A HUNGRIA NÃO É AQUI. MAS PODIA SER
Milhares de trabalhadores da Hungria protestaram e queimaram carros contra alteração em legislação trabalhista local apelidada de “lei dos escravos”. O que falta contar é que a proposta de escravidão húngara traz condições bem melhores que as brasileiras.
Rodrigo Trindade
Semana passada, por quatro dias seguidos, milhares de húngaros marcharam pelas ruas de Budapeste, protestando contra nova lei trabalhista apelidada de “lei dos escravos”. As insurgências também se dirigiram contra alterações legislativas que tendem a esvaziar o Judiciário local.
Nas modificações pretendidas, empregadores poderão exigir até 400 horas extras por ano de seus funcionários. No Brasil, mesmo antes da Reforma Trabalhista, as condições já eram bem piores que no país do Leste Europeu. Por aqui, pode-se requerer que empregados executem até duas horas extras por dia. Assim, se cumprirem a imposição em 20 dias por mês (e muitos cumprem), descontado um mês de férias, haverá 440 horas extras no ano. Isso sem contar trabalhos em dias de repouso.
Mas em terra brasilis, a situação real é ainda pior.
Não temos qualquer previsão legal, séria e efetiva, que impeça a exigência de mais que duas horas extras diárias. Na prática, sem maiores justificativas ou comprovação de excepcionalidade, resolve-se no dinheiro: paga-se o adicional e segue-se com o excesso de serviço.
E isso tem sido ruim para a saúde – da economia e das pessoas.
Estudo recente revela que nosso país é o que tem maior acúmulo de horas extras no planeta: 76% dos brasileiros trabalham nove horas ou mais, entre uma vez por semana e todos os dias. A mesma pesquisa mostra que apenas US$ 294 bilhões são gerados por horas extras no Brasil, em comparação com US$ 1,9 trilhão nos EUA, US$ 679 bilhões na Alemanha e US$ 398 bilhões na França. Nesses países, as percentagens de trabalhadores que fazem horas extras estão, respectivamente, em 44%, 69% e 68%. Os números esclarecem que no Brasil se trabalha muito e se ganha pouco com horas extras. Há dois motivos: valor baixo atribuído ao excesso de serviço e a prática de burla em registro e pagamento.
Toda a “economia” gerada com a farra das horas extras brasileiras alimenta dois grandes dramas nacionais.
O excesso de serviço freia a empregabilidade. Como a jornada constitucional é de oito horas, fazer quatro funcionários trabalharem duas horas extras diárias bloqueia a contratação do nono colega. Fica muito mais barato ampliar jornadas, às vezes à exaustão, que abrir vaga.
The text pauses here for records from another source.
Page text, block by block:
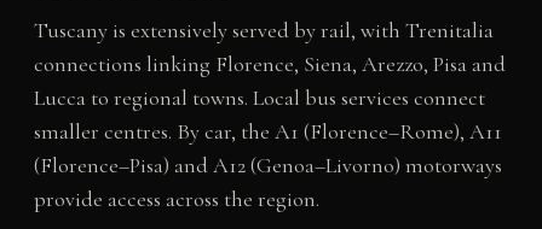
Tuscany is extensively served by rail, with Trenitalia
connections linking Florence, Siena, Arezzo, Pisa and
Lucca to regional towns. Local bus services connect
smaller centres. By car, the A1 (Florence–Rome), A11
(Florence–Pisa) and A12 (Genoa–Livorno) motorways
provide access across the region.
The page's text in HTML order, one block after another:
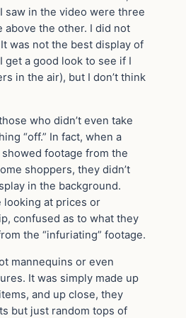
saw in the video were three
above the other. I did not
was not the best display of
get a good look to see if I
in the air), but I don’t think
who didn’t even take
“off.” In fact, when a
footage from the
shoppers, they didn’t
in the background.
looking at prices or
confused as to what they
the “infuriating” footage.
mannequins or even
It was simply made up
and up close, they
but just random tops of
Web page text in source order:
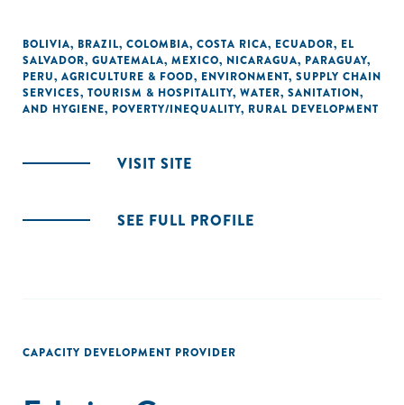
BOLIVIA, BRAZIL, COLOMBIA, COSTA RICA, ECUADOR, EL
SALVADOR, GUATEMALA, MEXICO, NICARAGUA, PARAGUAY,
PERU, AGRICULTURE & FOOD, ENVIRONMENT, SUPPLY CHAIN
SERVICES, TOURISM & HOSPITALITY, WATER, SANITATION,
AND HYGIENE, POVERTY/INEQUALITY, RURAL DEVELOPMENT
VISIT SITE
SEE FULL PROFILE
CAPACITY DEVELOPMENT PROVIDER
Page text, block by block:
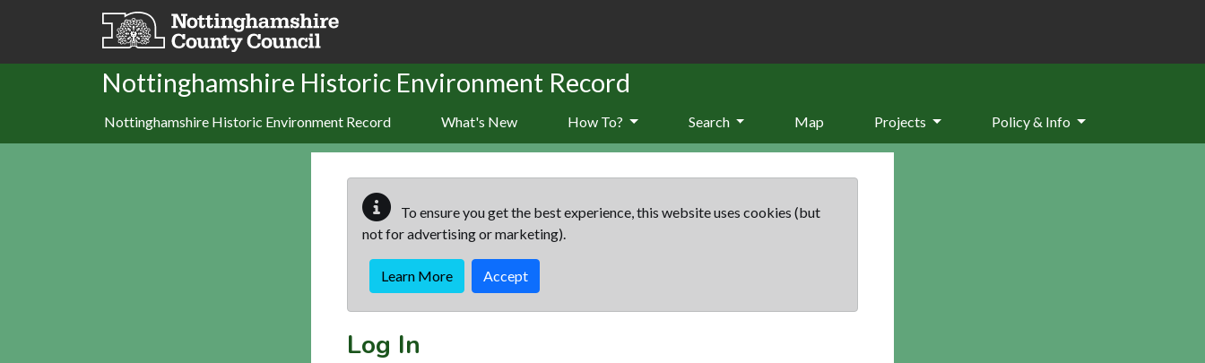
Skip to main content
Nottinghamshire Historic Environment Record
Nottinghamshire Historic Environment Record What's New How To? Search Map Projects Policy & Info
To ensure you get the best experience, this website uses cookies (but
not for advertising or marketing).
Learn More Accept
Log In
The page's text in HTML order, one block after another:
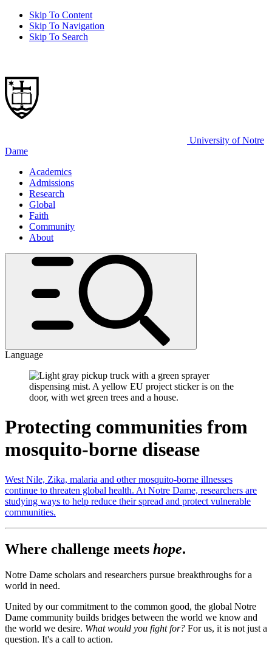
Skip To Content
Skip To Navigation
Skip To Search
University of Notre
Dame
Academics
Admissions
Research
Global
Faith
Community
About
Language
Protecting communities from
mosquito-borne disease
West Nile, Zika, malaria and other mosquito-borne illnesses
continue to threaten global health. At Notre Dame, researchers are
studying ways to help reduce their spread and protect vulnerable
communities.
Where challenge meets hope.
Notre Dame scholars and researchers pursue breakthroughs for a
world in need.
United by our commitment to the common good, the global Notre
Dame community builds bridges between the world we know and
the world we desire. What would you fight for? For us, it is not just a
question. It's a call to action.
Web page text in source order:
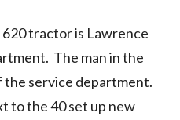
tractor is Lawrence
The man in the
the service department.
to the 40 set up new
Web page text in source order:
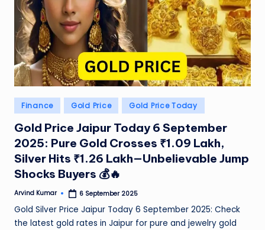
Posted
in
Finance Gold Price Gold Price Today
Gold Price Jaipur Today 6 September
2025: Pure Gold Crosses ₹1.09 Lakh,
Silver Hits ₹1.26 Lakh—Unbelievable Jump
Shocks Buyers 💰🔥
Posted
Arvind Kumar 6 September 2025
Gold Silver Price Jaipur Today 6 September 2025: Check
the latest gold rates in Jaipur for pure and jewelry gold
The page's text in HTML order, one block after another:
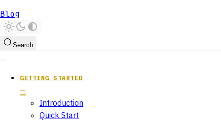
Blog
Search
GETTING STARTED
Introduction
Quick Start
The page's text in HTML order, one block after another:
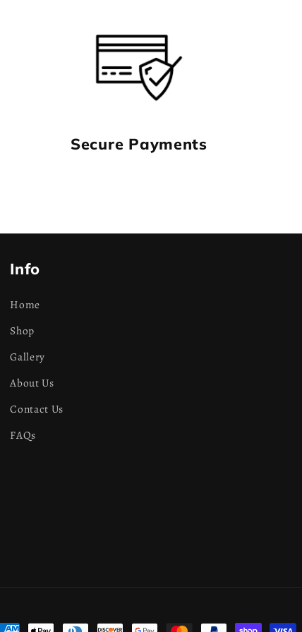
Secure Payments
Info
Home
Shop
Gallery
About Us
Contact Us
FAQs
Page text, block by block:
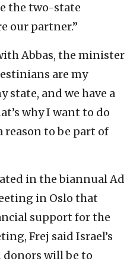
the two-state
our partner.”
Abbas, the minister
are my
state, and we have a
why I want to do
reason to be part of
in the biannual Ad
in Oslo that
support for the
Frej said Israel’s
will be to
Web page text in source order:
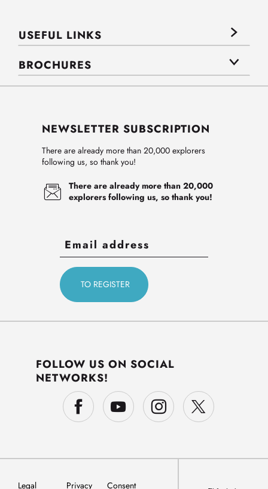
USEFUL LINKS
BROCHURES
NEWSLETTER SUBSCRIPTION
There are already more than 20,000 explorers
following us, so thank you!
There are already more than 20,000
explorers following us, so thank you!
FOLLOW US ON SOCIAL
NETWORKS!
Legal Privacy Consent

Mas a maior destruição está em mortes, acidentes e adoecimentos. As trocas de turno e jornadas excessivas de trabalho estão entre as principais causas de acidentes e lesões. Em levantamento recente, o perigo de acidentes cresce 34,4% no horário noturno. No período entre as 00h00 e às 06h00, há 46% mais risco de que o trabalhador cometa erros e que isso leve a infortúnios diversos. À noite, o perigo cresce à partir da 9ª hora de trabalho, dobra à partir 12ª hora e triplica à partir da 14ª.
O mais triste é que isso tudo tende a piorar. Com a nova lei trabalhista brasileira, as jornadas de trabalho dirigem-se para ser ainda maiores. Para isso serve a exclusão do tempo de deslocamento ao trabalho como jornada, flexibilização de gestantes em locais insalubres, permissão desregrada de trabalho intermitente, indenização de intervalos e facilitação de jornadas de 12 horas.
A lei húngara passou a baliza de 250 para 400 horas extras anuais. No Brasil, sob altos custos, vamos testando os limites. Até onde der.